From here there are many ways we could go, but for this example we will use the command line ncks (netcdf kitchen sink) tool to print out the variable from the file:

$ docker compose exec dvmdostem-dev ncks -v veg_class \
/data/input-catalog/cru-ts40_ar5_rcp85_ncar-ccsm4_CALM_Chevak_10x10/vegetation.nc
netcdf vegetation {
  dimensions:
    X = 10 ;
    Y = 10 ;

  variables:
    char albers_conical_equal_area ;
      albers_conical_equal_area:grid_mapping_name = "albers_conical_equal_area" ;
      albers_conical_equal_area:false_easting = 0. ;
      albers_conical_equal_area:false_northing = 0. ;
      albers_conical_equal_area:latitude_of_projection_origin = 50. ;
      albers_conical_equal_area:longitude_of_central_meridian = -154. ;
      albers_conical_equal_area:standard_parallel = 55., 65. ;
      albers_conical_equal_area:longitude_of_prime_meridian = 0. ;
      albers_conical_equal_area:semi_major_axis = 6378137. ;
      albers_conical_equal_area:inverse_flattening = 298.257222101 ;
      albers_conical_equal_area:spatial_ref = "PROJCS[\"NAD83 / Alaska Albers\",GEOGCS[\"NAD83\",DATUM[\"North_American_Datum_1983\",SPHEROID[\"GRS 1980\",6378137,298.2572221010002,AUTHORITY[\"EPSG\",\"7019\"]],AUTHORITY[\"EPSG\",\"6269\"]],PRIMEM[\"Greenwich\",0],UNIT[\"degree\",0.0174532925199433],AUTHORITY[\"EPSG\",\"4269\"]],PROJECTION[\"Albers_Conic_Equal_Area\"],PARAMETER[\"standard_parallel_1\",55],PARAMETER[\"standard_parallel_2\",65],PARAMETER[\"latitude_of_center\",50],PARAMETER[\"longitude_of_center\",-154],PARAMETER[\"false_easting\",0],PARAMETER[\"false_northing\",0],UNIT[\"metre\",1,AUTHORITY[\"EPSG\",\"9001\"]],AUTHORITY[\"EPSG\",\"3338\"]]" ;
      albers_conical_equal_area:GeoTransform = "-613280.1453076596 1000.050170338725 0 1346667.58012239 0 -999.7969847651308 " ;

    int veg_class(Y,X) ;
      veg_class:grid_mapping = "albers_conical_equal_area" ;

  data:
    albers_conical_equal_area = "" ;

    veg_class =
    4, 4, 4, 4, 4, 4, 0, 4, 4, 4,
    4, 4, 4, 6, 6, 4, 4, 4, 4, 4,
    4, 4, 4, 4, 4, 4, 4, 4, 4, 4,
    4, 4, 4, 4, 4, 4, 4, 4, 4, 4,
    4, 4, 4, 4, 4, 4, 4, 4, 4, 6,
    4, 4, 4, 4, 4, 4, 4, 4, 6, 4,
    4, 4, 4, 4, 4, 4, 4, 6, 0, 4,
    6, 4, 6, 4, 4, 4, 4, 4, 4, 4,
    6, 6, 6, 4, 4, 4, 4, 4, 4, 4,
    6, 6, 6, 4, 4, 4, 4, 4, 4, 4 ;

} // group /

This output is a little bit ugly to read, mostly due to the metadata that addressed the geo-referencing.

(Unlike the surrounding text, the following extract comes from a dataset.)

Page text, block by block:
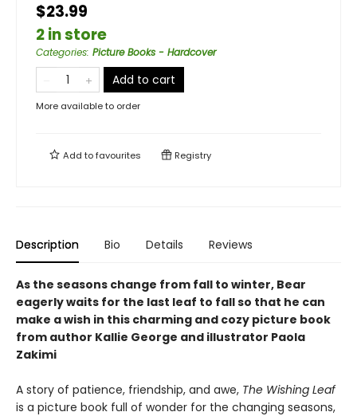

But if we skim past all the metadata, we find the actual data array for the veg_class variable. Because the array is only 10x10, the printed output is readable and we can see that incidentally, pixels (0,0) and (1,1) are set to CMT 4. So it turns out that the --force-cmt isn’t doing anything in this case. Oh well!